The most casual followers of the Argentine debt saga will be familiar with the Latin term pari passu, or “equal footing” – or, in this case, equal payment to all holders of Argentine bonds, whether or not those holders took part in the country’s two restructuring programmes in 2005 and 2010 following its 2001 default.
Now Russ Dallen of Caracas Capital Markets, a veteran commentator on and broker in Latin America’s most exotic bond markets, has introduced another smattering of Latin to the story: pacta sunt servanda, or “contracts are for keeping”.
That’s what Dallen wrote to investors on Thursday as the basket of defaulted Argentina bonds, bought by Dallen for clients last year when they were trading for 30 something cents on the dollar, rose through the mid 80s to reach a bid price of 90 cents on the dollar.
This from his note:
While Argentina rails and nashes their teeth at the injustice of it all, the US courts in the end are simply enforcing contract law; and like it or not, Argentina wrote bad contracts (or good contracts, depending on which side of the litigation fence you are on).
There are about $3bn worth of untendered Argentine debt – bonds that did not take part in the restructuring – including about $1.3bn held by investors who have sued Argentina in the US (because the bonds were written under US law), led by Paul Singer’s NML Capital.
The defaulted bonds have shot up in value since the US Supreme Court refused on June 16 to overturn previous rulings that ordered Buenos Aires to pay the holdouts according to the contracts on their bonds. They are now, says Dallen, approaching face value.
But what if the contracts really are for keeping?
There are many different instruments in the bundles traded generically as defaulted Argentine debt. In a normal bond market, bonds are traded with interest: a bond that pays interest every six months will rise in price over the course of each six month period in accordance with the amount of due interest accrued. Argentine defaulted bonds are traded without interest, on the assumption that no interest will be paid.
However, if the contracts are enforced as written, that could change dramatically in bond holders’ favour: they would get not only 100 cents on the dollar but also the amount of interest unpaid since the default nearly 13 years ago, which could typically double or triple the bonds’ face value.
Might that happen? It just might. The prospect would certainly tend to push the price of the bonds up rather than down. And it would add to what Dallen says is an extreme mismatch between people now clamouring to buy the bonds and those willing to sell.

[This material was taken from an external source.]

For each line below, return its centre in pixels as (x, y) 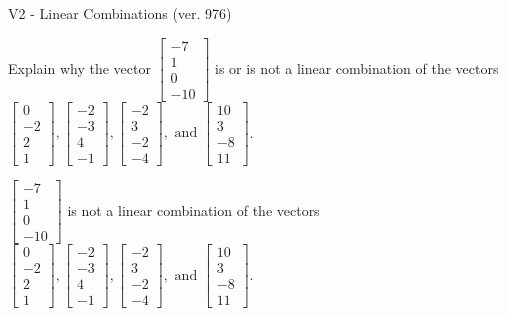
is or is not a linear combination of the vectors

“It may well be that Argentina is buying the bonds back,” he says. “It would make sense and it would certainly be the cheapest solution for them, especially if they will have to pay a multiple.”
Argentina’s best course of action now would appear to be to negotiate in good faithwith the holdouts. It may well be able to settle for less than the full amount in the bonds’ contracts. Says Dallen, who got his law degrees from Christchurch College Oxford and Nottingham University in the UK and Columbia Law School in the US: “The first thing they teach you on both sides of the Atlantic is pacta sunt servanda. Then they teach you how to get out of it.”